Now, to the question of whether the one side is worse than the other – I tend to agree with both Larison and Fallows. Conservatives and Republicans are, by and large, far more hypocritical than their liberal and Democratic counterparts. I think this is largely due to the conservative movement, which at once gives the GOP and the conservative base a lot of gusto and political power, but also places partisanship far above principle. It also makes it easy for conservative gatekeepers to outcast dissenters and to turn the entire narrative on a dime – hence the many ‘come to Jesus’ moments we’ve seen from the GOP lately. Fiscal conservatism is suddenly back in style; security-state overreach is miraculously a GOP cause again. Liberals have no such movement, and thus have far less capacity for hypocrisy.
But I take Ross’s column to not so much create a perfect equivalency as to describe a mechanism by which partisanship works. He isn’t saying – and is likely avoiding – whether one side is worse than the other. But he also isn’t saying that both sides are exactly the same at least in terms of degree. Rather, he was saying that partisans of whatever stripe are guilty of this sort of teamisim in kind. That the GOP is worse is secondary to the discussion Ross was trying to have. The fact of the matter is both sides are working to grow government in all the worst ways. Ross noted that, in this sense, having even a hypocritical opposition is a good thing. I’m not so sure. This kind of partisanship is actually something of an enabler to the two party illusion – a false opposition exists, but everyone knows that when they take control they’ll continue the very bad policies of their predecessors. So we have all the showmanship and none of the substance of an actual opposition. It might play well on Fox News, but it does us very little good in the real world.
So long as a significant point worth hammering remains “the question of whether the one side is worse than the other”, I can’t say I hold out much hope.
When the other side is your yardstick instead of something that vaguely looks like a principle, I’m going to remain unimpressed.Report
I agree, this we’re-not-as-bad-as-the-other-side is not very inspiring.
When it comes to liberty issues, I hold conservatives who violate the principles in more contempt than liberals, because conservatives have continuously upheld the principles of liberty and limited government, and they should follow through even if Republicans are in power– liberals, on the other hand, have relied on the State, social engineering and central planning, so when freedom is violated and justified by liberals, it’s simply what you get when the State has a great deal of control. Liberals, for the most part, have chosen less freedom and more State control, so when they are in power, they can’t really be condemned when we get less freedom.Report
I have a significantly different take.
My experience of “conservatives” is first and foremost “religious conservatives” (someday I may be drunk enough to tell you all my stories from Focus on the Family!).

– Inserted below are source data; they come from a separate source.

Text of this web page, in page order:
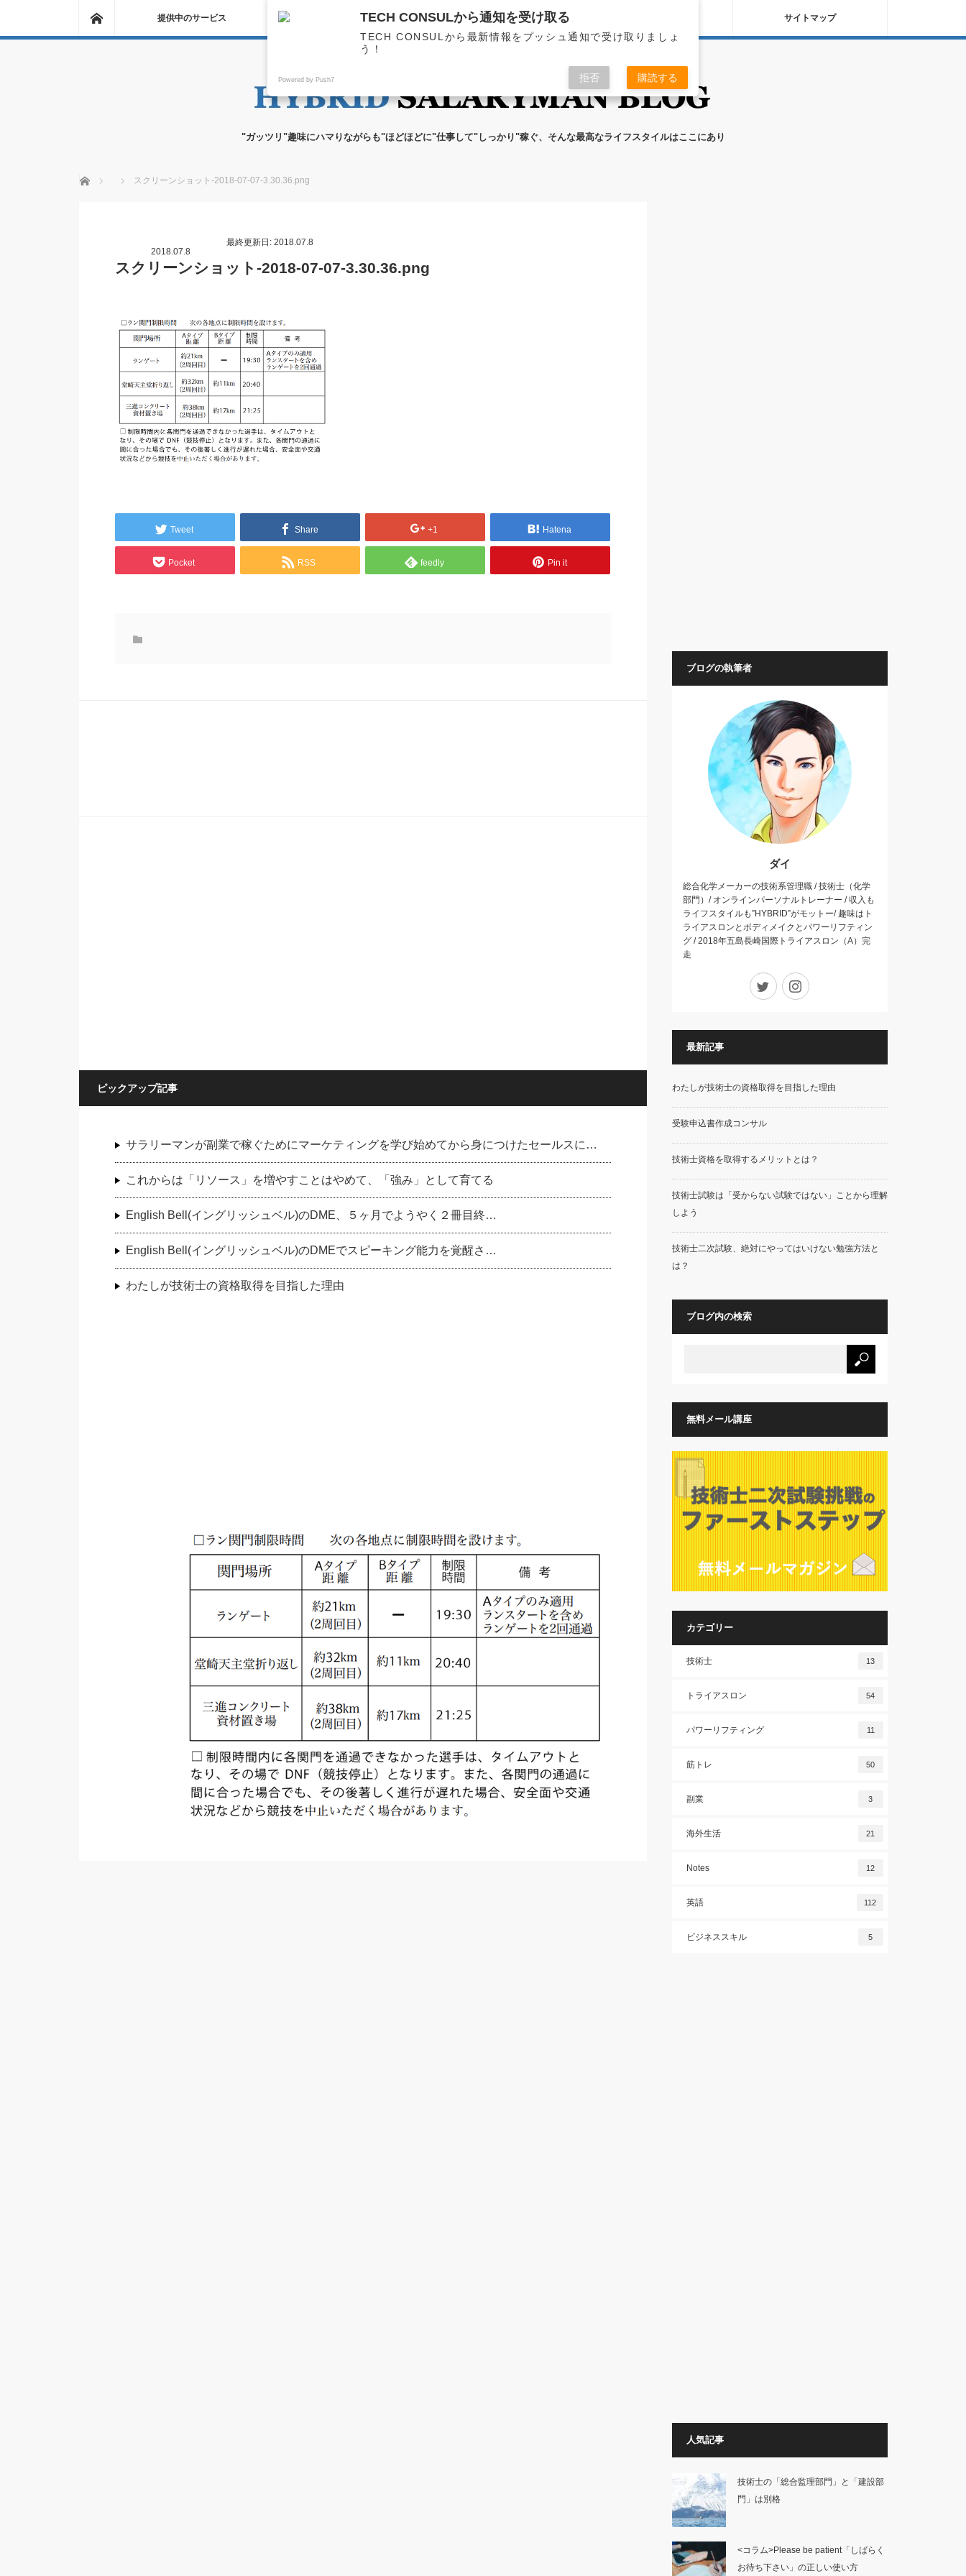
提供中のサービス 無料メール講座 ブログの執筆者 サイトマップ
"ガッツリ"趣味にハマりながらも"ほどほどに"仕事して"しっかり"稼ぐ、そんな最高なライフスタイルはここにあり
ホーム スクリーンショット-2018-07-07-3.30.36.png
2018.07.8
最終更新日: 2018.07.8
スクリーンショット-2018-07-07-3.30.36.png
Tweet Share +1 Hatena
Pocket RSS feedly Pin it
ピックアップ記事
サラリーマンが副業で稼ぐためにマーケティングを学び始めてから身につけたセールスに…
これからは「リソース」を増やすことはやめて、「強み」として育てる
English Bell(イングリッシュベル)のDME、５ヶ月でようやく２冊目終…
English Bell(イングリッシュベル)のDMEでスピーキング能力を覚醒さ…
わたしが技術士の資格取得を目指した理由
ブログの執筆者
ダイ
総合化学メーカーの技術系管理職 / 技術士（化学
部門）/ オンラインパーソナルトレーナー / 収入も
ライフスタイルも”HYBRID”がモットー/ 趣味はト
ライアスロンとボディメイクとパワーリフティン
グ / 2018年五島長崎国際トライアスロン（A）完
走
Twitter
最新記事
わたしが技術士の資格取得を目指した理由
受験申込書作成コンサル
技術士資格を取得するメリットとは？
技術士試験は「受からない試験ではない」ことから理解
しよう
技術士二次試験、絶対にやってはいけない勉強方法と
は？
ブログ内の検索
無料メール講座
カテゴリー
技術士 13
トライアスロン 54
パワーリフティング 11
筋トレ 50
副業 3
海外生活 21
Notes 12
英語 112
ビジネススキル 5
人気記事
技術士の「総合監理部門」と「建設部
門」は別格
<コラム>Please be patient「しばらく
お待ち下さい」の正しい使い方
TECH CONSULから通知を受け取る
TECH CONSULから最新情報をプッシュ通知で受け取りましょ
う！
Powered by Push7 拒否 購読する
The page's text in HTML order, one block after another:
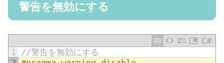
警告を無効にする
C#
1
//警告を無効にする
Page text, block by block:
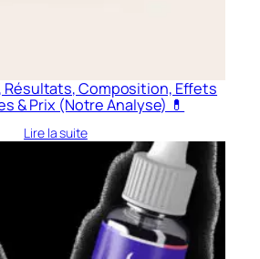
Résultats, Composition, Effets
& Prix (Notre Analyse) 💊
Lire la suite
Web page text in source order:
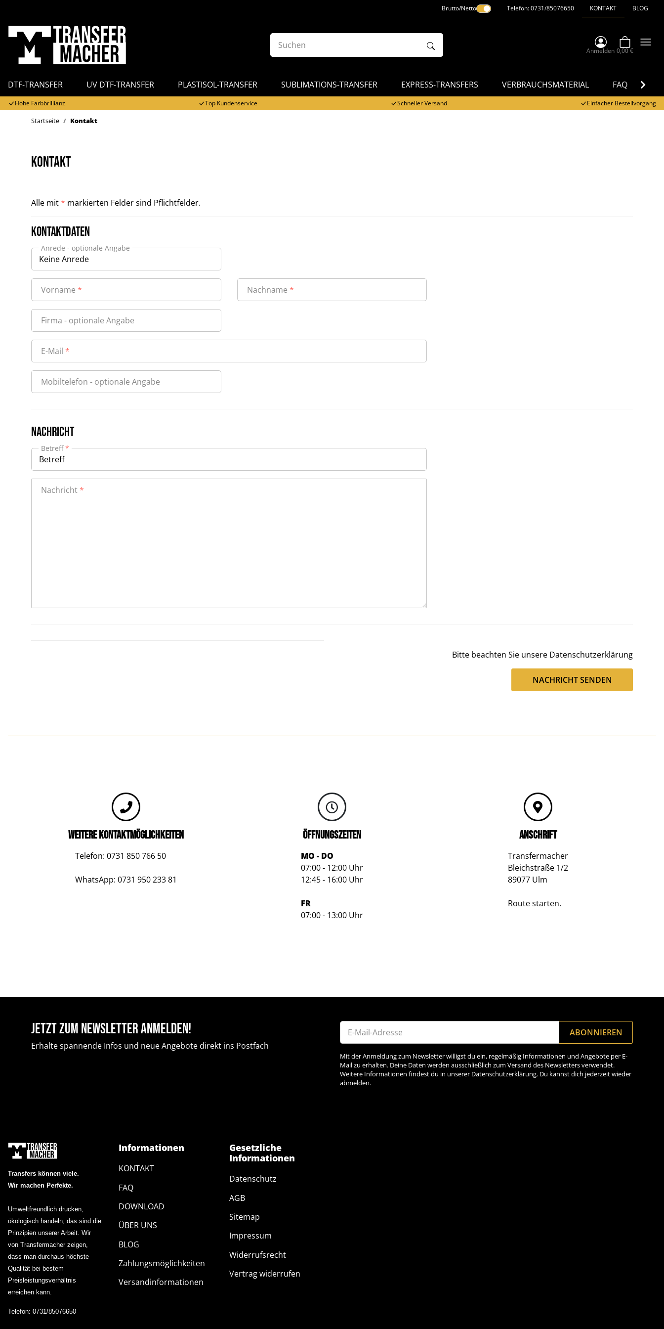
Brutto/Netto Telefon: 0731/85076650 KONTAKT BLOG
Anmelden 0,00 €
DTF-TRANSFER UV DTF-TRANSFER PLASTISOL-TRANSFER SUBLIMATIONS-TRANSFER EXPRESS-TRANSFERS VERBRAUCHSMATERIAL FAQ
Hohe Farbbrillianz Top Kundenservice Schneller Versand Einfacher Bestellvorgang
Startseite Kontakt
Kontakt
Alle mit * markierten Felder sind Pflichtfelder.
Kontaktdaten
Anrede - optionale Angabe
Vorname Nachname
Firma - optionale Angabe
E-Mail
Mobiltelefon - optionale Angabe
Nachricht
Betreff
Nachricht
Bitte beachten Sie unsere Datenschutzerklärung
NACHRICHT SENDEN
WEITERE KONTAKTMÖGLICHKEITEN
Telefon:0731 850 766 50
WhatsApp:0731 950 233 81
ÖFFNUNGSZEITEN
MO - DO
07:00 - 12:00 Uhr
12:45 - 16:00 Uhr
FR
07:00 - 13:00 Uhr
ANSCHRIFT
Transfermacher
Bleichstraße 1/2
89077 Ulm
Route starten.
Jetzt zum Newsletter anmelden!
Erhalte spannende Infos und neue Angebote direkt ins Postfach
ABONNIEREN
Mit der Anmeldung zum Newsletter willigst du ein, regelmäßig Informationen und Angebote per E-
Mail zu erhalten. Deine Daten werden ausschließlich zum Versand des Newsletters verwendet.
Weitere Informationen findest du in unserer Datenschutzerklärung. Du kannst dich jederzeit wieder
abmelden.
Transfers können viele.
Wir machen Perfekte.
Umweltfreundlich drucken,
ökologisch handeln, das sind die
Prinzipien unserer Arbeit. Wir
von Transfermacher zeigen,
dass man durchaus höchste
Qualität bei bestem
Preisleistungsverhältnis
erreichen kann.
Telefon: 0731/85076650
Informationen
KONTAKT
FAQ
DOWNLOAD
ÜBER UNS
BLOG
Zahlungsmöglichkeiten
Versandinformationen
Gesetzliche
Informationen
Datenschutz
AGB
Sitemap
Impressum
Widerrufsrecht
Vertrag widerrufen
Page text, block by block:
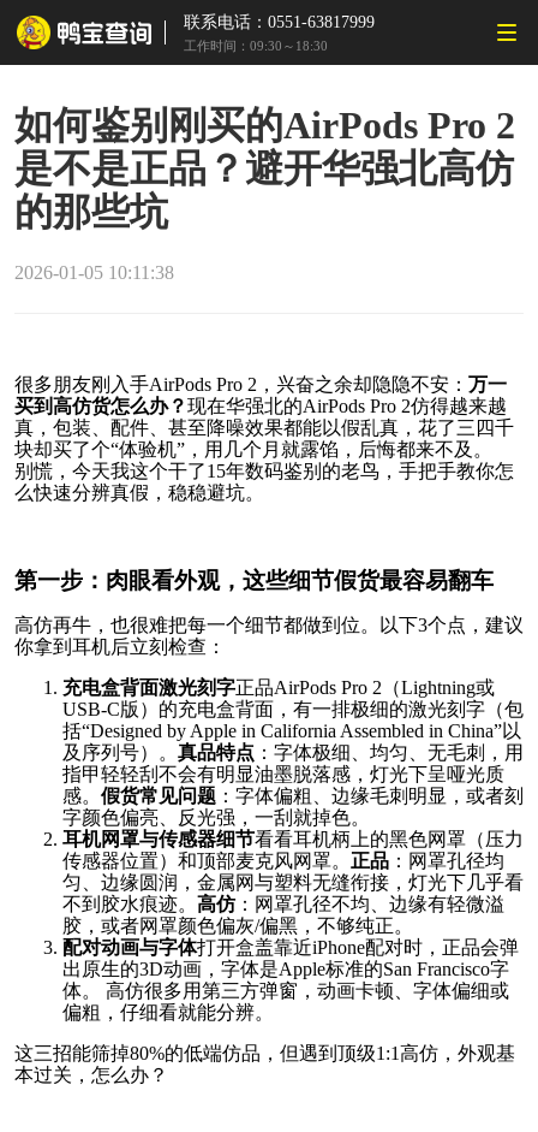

“Liberty” is the *LAST* thing on their minds. They’re all about how people need to be forced to be good, how libertines need to be kept away from The Children (and anyone who wants PCP to be able to be sold to THEIR CHILDREN should be SHOT!), and so on and so forth. These are the people who, in response to scripture being quoted, point out that “even the Devil can quote scripture” which makes me wonder whether there is an underlying principle beyond “gut feelings” going on with them.
The Ted Haggards, the James Dobsons, they aren’t about “Liberty” but about how “true freedom” is found only in deep fellowship with God… and they want deep fellowship enshrined in law.
We will make you be a good Christian, kicking and screaming, and you will thank us at the end of the day.
Don’t bother reading the Bible, though. Even the Devil can do that.Report
I’m not talking about religious/social conservatives. just the regular conservative who calls for the liberty and limited government like the Founders talked about.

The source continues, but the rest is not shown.